Hacker News new | ask | show | jobs
by waynenilsen 983 days ago
This article is absurd.

> But when a large language model scores well on such tests, it is not clear at all what has been measured. Is it evidence of actual understanding? A mindless statistical trick? Rote repetition?

It is measuring how well it does _at REPLACING HUMANS_. It is hard to believe how the author clearly does not understand this. I don't care how it obtains its results.

GPT-4 is like a hyperspeed entry to mid level dev that has almost no ability to contextualize. Tools built on top of 32k will allow repo ingestion.

This is the worst it will ever be.

4 comments

>It is measuring how well it does _at REPLACING HUMANS_

It's possible to do well on a test and have no ability to do the thing the job tests for.

GPT-4 scores well on an advanced sommelier exam, but obviously cannot replace a human sommelier, because it does not have a mouth.

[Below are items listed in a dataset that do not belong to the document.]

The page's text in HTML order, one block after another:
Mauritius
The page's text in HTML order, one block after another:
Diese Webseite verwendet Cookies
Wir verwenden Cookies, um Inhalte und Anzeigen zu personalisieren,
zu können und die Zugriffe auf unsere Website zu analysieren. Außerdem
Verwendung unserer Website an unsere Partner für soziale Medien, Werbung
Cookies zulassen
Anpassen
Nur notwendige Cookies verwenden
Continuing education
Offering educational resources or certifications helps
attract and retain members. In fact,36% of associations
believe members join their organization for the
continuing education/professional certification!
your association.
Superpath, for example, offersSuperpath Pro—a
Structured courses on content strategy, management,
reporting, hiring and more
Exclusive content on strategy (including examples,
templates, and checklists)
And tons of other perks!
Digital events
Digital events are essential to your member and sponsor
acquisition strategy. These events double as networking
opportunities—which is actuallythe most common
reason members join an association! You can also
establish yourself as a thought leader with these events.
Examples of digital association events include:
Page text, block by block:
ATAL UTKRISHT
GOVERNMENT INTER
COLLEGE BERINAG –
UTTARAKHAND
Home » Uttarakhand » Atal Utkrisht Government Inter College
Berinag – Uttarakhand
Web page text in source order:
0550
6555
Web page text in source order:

Which tests test specifically for “replacing humans?” That seems like a wild metric to try and capture in a test.

Also an aside:

> This is the worse it will ever be.

I hear this a lot and it really bothers me. Just because something is the worst it’ll ever be doesn’t mean it’ll get much better. There could always be a plateau on the horizon.

It’s akin to “just have faith.” A real weird sentiment that I didn’t notice in tech before 2021.

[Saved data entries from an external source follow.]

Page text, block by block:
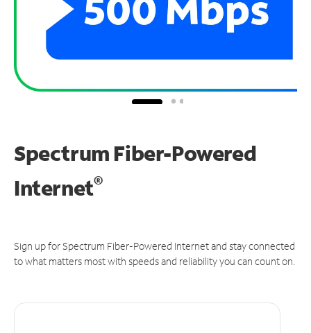
Spectrum Fiber-Powered
Internet®
Sign up for Spectrum Fiber-Powered Internet and stay connected
to what matters most with speeds and reliability you can count on.
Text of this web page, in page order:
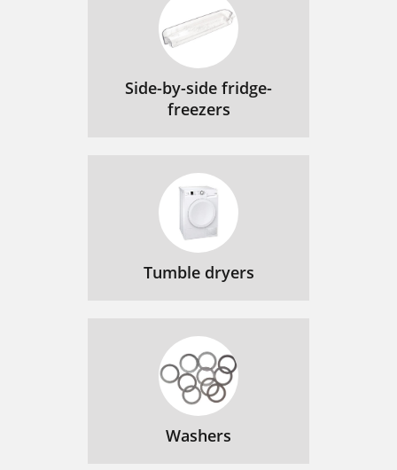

GPT passed a test on the theoretical fundamentals of selling and serving wine in fancy restaurants. In a human passing such a test provides a useful signal of job suitability because people who pass it are often also capable of the physical bits, like theatrically opening wine bottles. But obviously that doesn't work for an AI.

Lots of things usefully correlate with test scores in humans but might not in an AI.

It is measuring how well it does replacing humans - in those tests.